Elegant way test in python if string contains nothing except 0-9,e,+,-,spaces,tabs

I would like to find the most efficient and simple way to test in python if a string passes the following criteria:
contains nothing except:
digits (the numbers 0-9)
decimal points: '.'
the letter 'e'
the sign '+' or '-'
spaces (any number of them)
tabs (any number of them)
I can do this easily with nested 'if' loops, etc., but i'm wondering if there's a more convenient way...
For example, I would want the string:
0.0009017041601 5.13623e-05 0.00137531 0.00124203
to be 'true' and all the following to be 'false':
# File generated at 10:45am Tuesday, July 8th
# Velocity: 82.568
# Ambient Pressure: 150000.0
Time(seconds) Force_x Force_y Force_z
That's trivial for a regex, using a character class:
import re
if re.match(r"[0-9e \t+.-]*$", subject):
# Match!
However, that will (according to the rules) also match eeeee or +-e-+ etc...
If what you actually want to do is check whether a given string is a valid number, you could simply use
try:
num = float(subject)
except ValueError:
print("Illegal value")
This will handle strings like "+34" or "-4e-50" or " 3.456e7 ".
import re
if re.match(r"^[0-9\te+ -]+$",x):
print "yes"
else:
print "no"
You can try this.If there is a match,its a pass else fail.Here x will be your string.
Easiest way to check whether the string has only required characters is by using the string.translate method.
num = "1234e+5"
if num.translate(None, "0123456789e+- \t"
print "pass"
else:
print "Wrong character present!!!"
You can add any character at the second parameter in the translate method other than that I mentioned.
You dont need to use regular expressions just use a test_list and all operation :
>>> from string import digits
>>> test_list=list(digits)+['+','-',' ','\t','e','.']
>>> all(i in test_list for i in s)
Demo:
>>> s ='+4534e '
>>> all(i in test_list for i in s)
True
>>> s='+9328a '
>>> all(i in test_list for i in s)
False
>>> s="0.0009017041601 5.13623e-05 0.00137531 0.00124203"
>>> all(i in test_list for i in s)
True
Performance wise, running a regular expression check is costly, depending on the expression.
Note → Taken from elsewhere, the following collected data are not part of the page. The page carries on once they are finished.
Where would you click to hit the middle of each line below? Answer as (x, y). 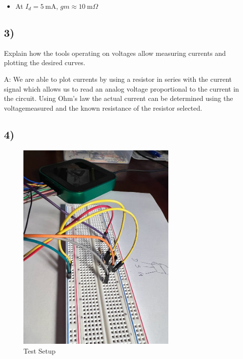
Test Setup (40, 351)
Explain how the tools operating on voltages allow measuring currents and (115, 53)
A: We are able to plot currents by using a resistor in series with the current (118, 79)
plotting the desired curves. (45, 62)
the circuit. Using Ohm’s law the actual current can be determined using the (119, 98)
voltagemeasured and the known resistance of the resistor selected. (103, 108)
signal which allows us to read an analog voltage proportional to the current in (121, 88)
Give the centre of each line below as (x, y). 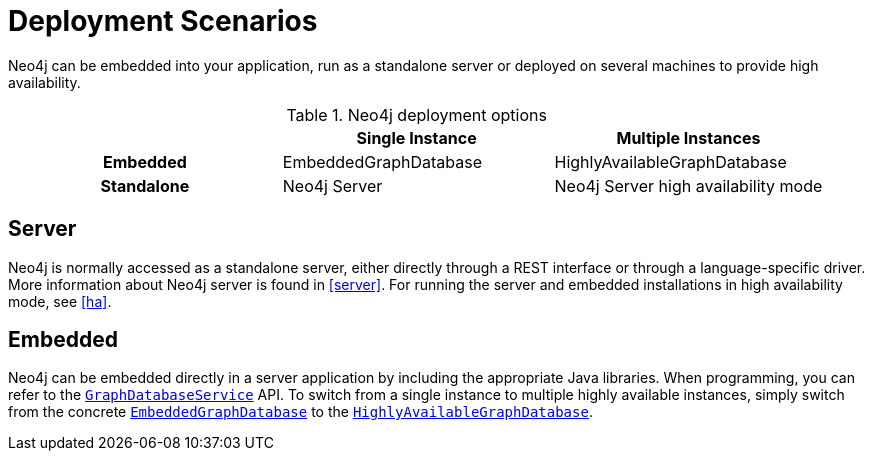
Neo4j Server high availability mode (688, 185)
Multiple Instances (688, 137)
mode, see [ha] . (60, 301)
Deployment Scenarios (163, 21)
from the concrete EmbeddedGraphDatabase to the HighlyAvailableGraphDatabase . (300, 412)
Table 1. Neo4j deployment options (416, 114)
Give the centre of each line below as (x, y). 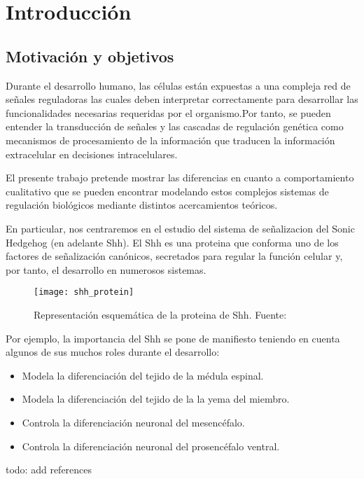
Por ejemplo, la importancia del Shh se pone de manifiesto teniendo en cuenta (173, 338)
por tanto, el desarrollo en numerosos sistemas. (106, 269)
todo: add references (49, 470)
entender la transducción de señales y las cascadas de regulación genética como (175, 126)
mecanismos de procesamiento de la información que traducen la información (170, 140)
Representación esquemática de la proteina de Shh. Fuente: (160, 314)
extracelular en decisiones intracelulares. (92, 154)
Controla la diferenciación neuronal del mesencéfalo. (133, 422)
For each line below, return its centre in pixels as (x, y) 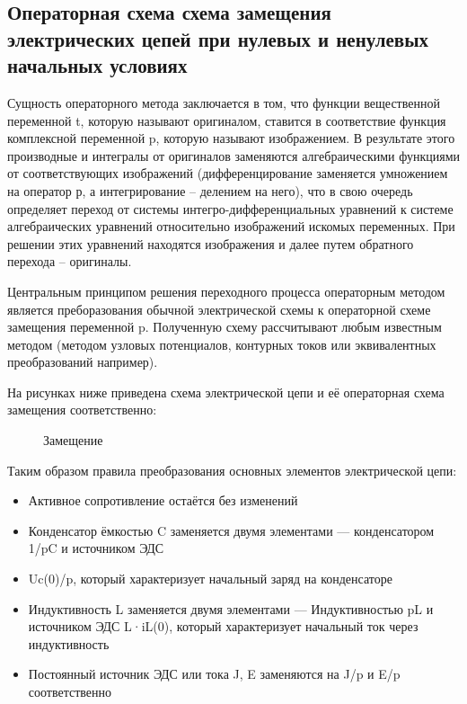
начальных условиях (97, 65)
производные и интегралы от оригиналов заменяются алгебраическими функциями (234, 155)
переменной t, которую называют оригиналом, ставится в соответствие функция (227, 120)
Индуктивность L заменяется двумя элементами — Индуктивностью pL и (231, 608)
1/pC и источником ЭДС (96, 548)
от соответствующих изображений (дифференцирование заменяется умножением (228, 173)
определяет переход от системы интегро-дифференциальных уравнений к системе (230, 208)
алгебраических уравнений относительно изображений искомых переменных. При (231, 226)
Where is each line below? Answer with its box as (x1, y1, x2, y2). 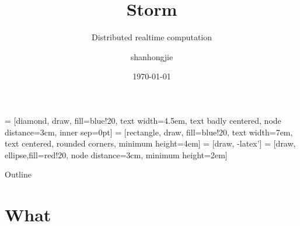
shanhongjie (130, 50, 173, 62)
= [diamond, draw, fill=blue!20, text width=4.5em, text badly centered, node (5, 114, 281, 126)
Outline (5, 168, 32, 180)
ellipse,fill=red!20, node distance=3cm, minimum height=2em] (5, 148, 228, 161)
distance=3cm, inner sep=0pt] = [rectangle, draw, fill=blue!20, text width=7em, (5, 126, 293, 138)
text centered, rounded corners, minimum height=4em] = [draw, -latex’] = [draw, (5, 137, 296, 149)
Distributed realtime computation (91, 31, 212, 43)
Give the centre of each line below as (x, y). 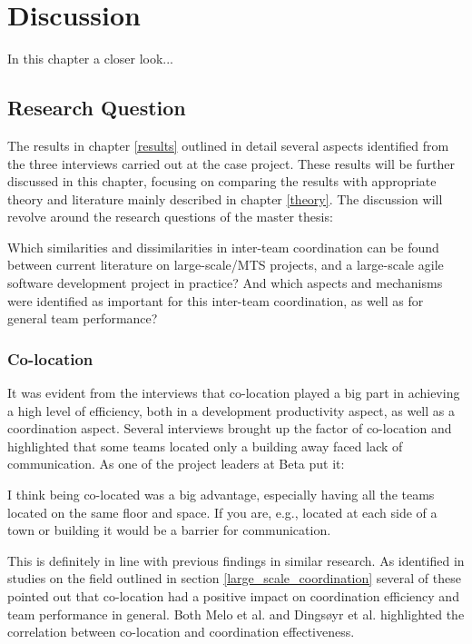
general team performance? (83, 318)
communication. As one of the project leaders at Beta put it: (176, 464)
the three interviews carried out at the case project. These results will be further (231, 163)
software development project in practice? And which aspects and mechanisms (225, 283)
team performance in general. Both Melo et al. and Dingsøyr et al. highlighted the (236, 614)
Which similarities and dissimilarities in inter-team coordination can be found (223, 247)
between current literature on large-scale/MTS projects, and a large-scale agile (226, 265)
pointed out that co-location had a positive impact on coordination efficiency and (233, 596)
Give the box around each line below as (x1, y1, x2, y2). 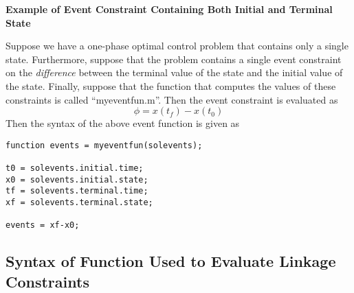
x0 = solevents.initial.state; (5, 174, 148, 185)
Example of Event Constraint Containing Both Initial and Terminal (5, 2, 333, 16)
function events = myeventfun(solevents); (5, 140, 203, 150)
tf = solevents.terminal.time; (5, 186, 148, 196)
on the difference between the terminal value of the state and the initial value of (5, 65, 343, 80)
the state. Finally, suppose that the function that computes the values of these (5, 78, 336, 93)
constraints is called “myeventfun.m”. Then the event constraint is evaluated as (5, 92, 338, 106)
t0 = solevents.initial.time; (5, 163, 144, 174)
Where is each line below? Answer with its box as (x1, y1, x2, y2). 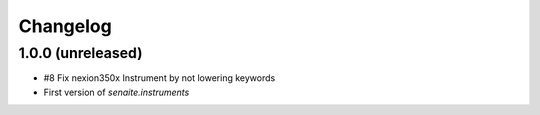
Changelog (18, 15, 112, 37)
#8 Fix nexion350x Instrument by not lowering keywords (43, 72, 276, 84)
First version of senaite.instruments (43, 86, 190, 98)
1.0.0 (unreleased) (18, 44, 143, 62)
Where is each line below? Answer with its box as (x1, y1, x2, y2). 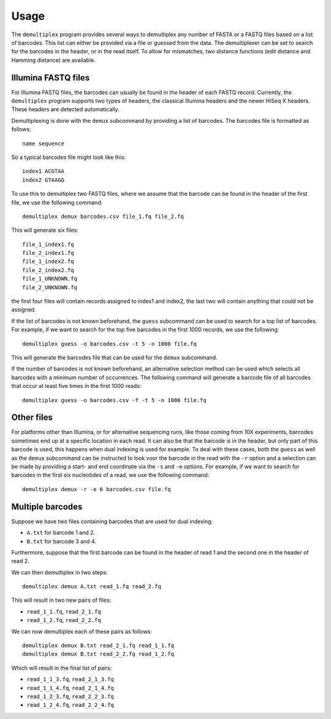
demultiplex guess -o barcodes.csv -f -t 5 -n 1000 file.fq (22, 397, 207, 403)
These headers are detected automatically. (11, 106, 120, 113)
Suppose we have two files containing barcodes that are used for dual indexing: (11, 518, 213, 525)
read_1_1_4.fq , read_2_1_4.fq (26, 684, 115, 691)
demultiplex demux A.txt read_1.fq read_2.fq (22, 583, 162, 590)
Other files (11, 412, 53, 423)
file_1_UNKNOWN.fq (22, 275, 78, 282)
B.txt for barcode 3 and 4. (26, 537, 96, 545)
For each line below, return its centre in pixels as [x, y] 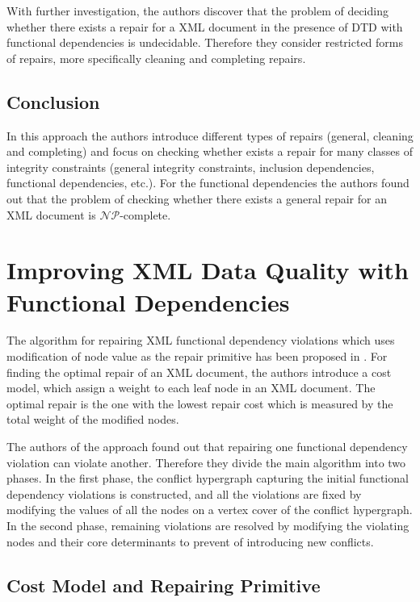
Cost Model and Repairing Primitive [164, 585]
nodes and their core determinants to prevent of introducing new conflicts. [190, 541]
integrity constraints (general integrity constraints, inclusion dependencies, [191, 167]
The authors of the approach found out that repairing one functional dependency [207, 447]
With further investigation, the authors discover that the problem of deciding [197, 10]
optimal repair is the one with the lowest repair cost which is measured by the [200, 403]
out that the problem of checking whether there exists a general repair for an [197, 198]
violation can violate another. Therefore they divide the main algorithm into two [206, 462]
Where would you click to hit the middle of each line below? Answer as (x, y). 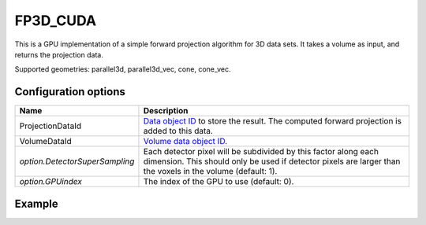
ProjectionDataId (50, 126)
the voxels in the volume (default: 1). (210, 172)
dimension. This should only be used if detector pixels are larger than (272, 161)
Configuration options (70, 92)
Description (166, 111)
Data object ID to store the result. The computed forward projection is (273, 121)
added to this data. (178, 131)
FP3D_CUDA (56, 20)
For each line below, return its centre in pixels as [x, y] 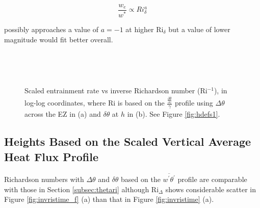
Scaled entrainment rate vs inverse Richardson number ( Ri [116, 90]
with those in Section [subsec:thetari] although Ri [82, 189]
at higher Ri [145, 29]
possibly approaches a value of [51, 29]
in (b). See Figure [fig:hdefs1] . [174, 114]
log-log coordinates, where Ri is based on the [95, 103]
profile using [194, 103]
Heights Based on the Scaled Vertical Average [128, 141]
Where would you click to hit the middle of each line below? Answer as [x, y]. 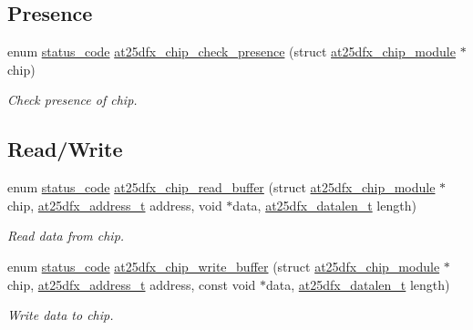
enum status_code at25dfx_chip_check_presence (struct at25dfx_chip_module [231, 52]
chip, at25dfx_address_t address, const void [132, 284]
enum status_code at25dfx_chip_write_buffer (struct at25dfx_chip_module [224, 266]
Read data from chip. [66, 236]
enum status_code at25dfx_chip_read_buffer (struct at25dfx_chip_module [221, 187]
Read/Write [65, 149]
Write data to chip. [61, 315]
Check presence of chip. [72, 100]
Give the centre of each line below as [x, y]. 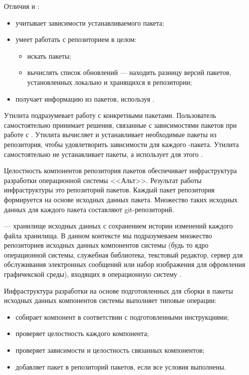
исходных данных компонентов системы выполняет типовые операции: [110, 300]
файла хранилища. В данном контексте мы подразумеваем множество [108, 235]
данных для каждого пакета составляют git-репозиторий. [89, 209]
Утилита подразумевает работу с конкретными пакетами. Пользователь [110, 115]
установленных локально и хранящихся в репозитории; [110, 82]
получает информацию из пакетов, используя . [85, 98]
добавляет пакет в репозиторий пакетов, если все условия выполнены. [121, 366]
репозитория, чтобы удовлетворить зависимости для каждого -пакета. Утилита [122, 144]
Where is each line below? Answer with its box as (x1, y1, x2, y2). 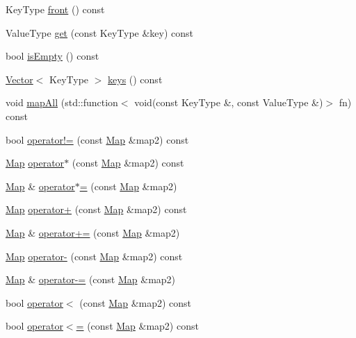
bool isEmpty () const (6, 49, 99, 63)
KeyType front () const (6, 2, 105, 16)
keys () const (108, 71, 163, 86)
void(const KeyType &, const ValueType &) (134, 95, 323, 110)
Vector (6, 71, 33, 86)
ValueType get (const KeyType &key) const (6, 25, 194, 40)
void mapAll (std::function (6, 95, 118, 110)
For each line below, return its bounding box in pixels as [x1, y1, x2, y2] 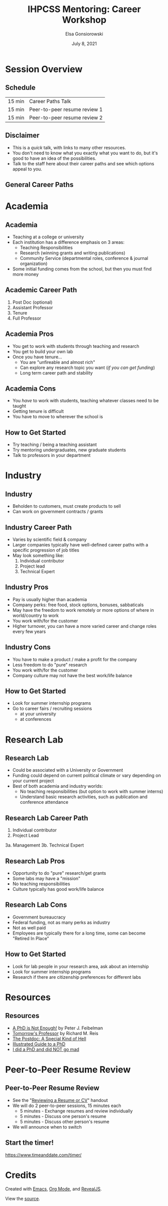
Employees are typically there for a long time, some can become [12, 930, 146, 936]
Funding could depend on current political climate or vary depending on [12, 773, 161, 779]
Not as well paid [12, 924, 46, 931]
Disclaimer [5, 131, 40, 140]
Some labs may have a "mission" [12, 876, 81, 882]
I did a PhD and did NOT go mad [12, 1046, 79, 1052]
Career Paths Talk [29, 98, 71, 105]
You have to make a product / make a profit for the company [12, 656, 137, 662]
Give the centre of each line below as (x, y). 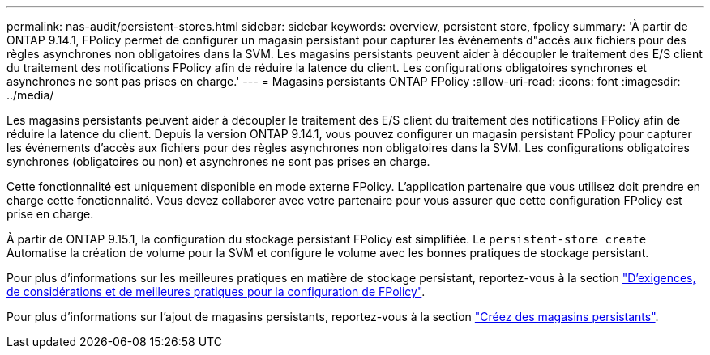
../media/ (30, 95)
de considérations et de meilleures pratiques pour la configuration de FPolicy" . (216, 292)
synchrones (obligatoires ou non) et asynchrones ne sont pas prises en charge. (218, 161)
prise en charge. (50, 214)
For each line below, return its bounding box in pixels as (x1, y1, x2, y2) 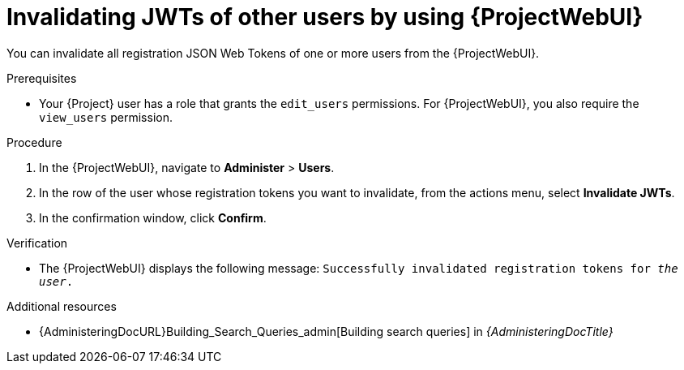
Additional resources (6, 299, 117, 313)
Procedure (6, 135, 62, 149)
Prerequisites (6, 71, 77, 85)
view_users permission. (39, 110, 173, 124)
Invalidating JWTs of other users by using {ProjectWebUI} (6, 3, 643, 31)
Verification (6, 235, 68, 250)
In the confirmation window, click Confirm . (39, 210, 267, 225)

Also running a regex check for each valid line (i.e. lines which the value should be "True") will be costly, especially because you'll end up parsing each line with a regex and parse the same line again to get the numbers.
You did not say what you wanted to do with the data so I will empirically assume a few things.
First off in a case like this I would make sure the data source is always formatted the same way. Using your example as a template I would then define the following convention:
any line, which first non-blank character is a hash sign is ignored
any blank line is ignored
any line that contains only spaces is ignored
This kind of convention makes parsing much easier since you only need one regular expression to fit rules 1. to 3. : ^\s*(#|$), i.e. any number of space followed by either a hash sign or an end of line. On the performance side, this expression scans an entire line only when it's comprised of spaces and just spaces, which shall not happen very often. In other cases the expression scans a line and stops at the first non-space character, which means comments will be detected quickly for the scanning will stop as soon as the hash is encountered, at position 0 most of the time.
If you can also enforce the following convention:
the first non blank line of the remaining lines is the header with column names
there is no blank lines between samples
there are no comments in samples
Your code would then do the following:
read lines into line for as long as re.match(r'^\s*(#|$)', line) evaluates to True;
continue, reading headers from the next line into line: headers = line.split() and you have headers in a list.
You can use a namedtuple for your line layout — which I assume is constant throughout the same data table:
class WindSample(namedtuple('WindSample', 'time, force_x, force_y, force_z')):
def __new__(cls, time, force_x, force_y, force_z):
return super(WindSample, cls).__new__(
cls,
float(time),
float(force_x),
float(force_y),
float(force_z)
)
Parsing valid lines would then consist of the following, for each line:
try:
data = WindSample(*line.split())
except ValueError, e:
print e
Variable data would hold something such as:
>>> print data
WindSample(time=0.0009017041601, force_x=5.13623e-05, force_y=0.00137531, force_z=0.00124203)
The advantage is twofold:
you run costly regular expressions only for the smallest set of lines (i.e. blank lines and comments);
your code parses floats, raising an exception whenever parsing would yield something invalid.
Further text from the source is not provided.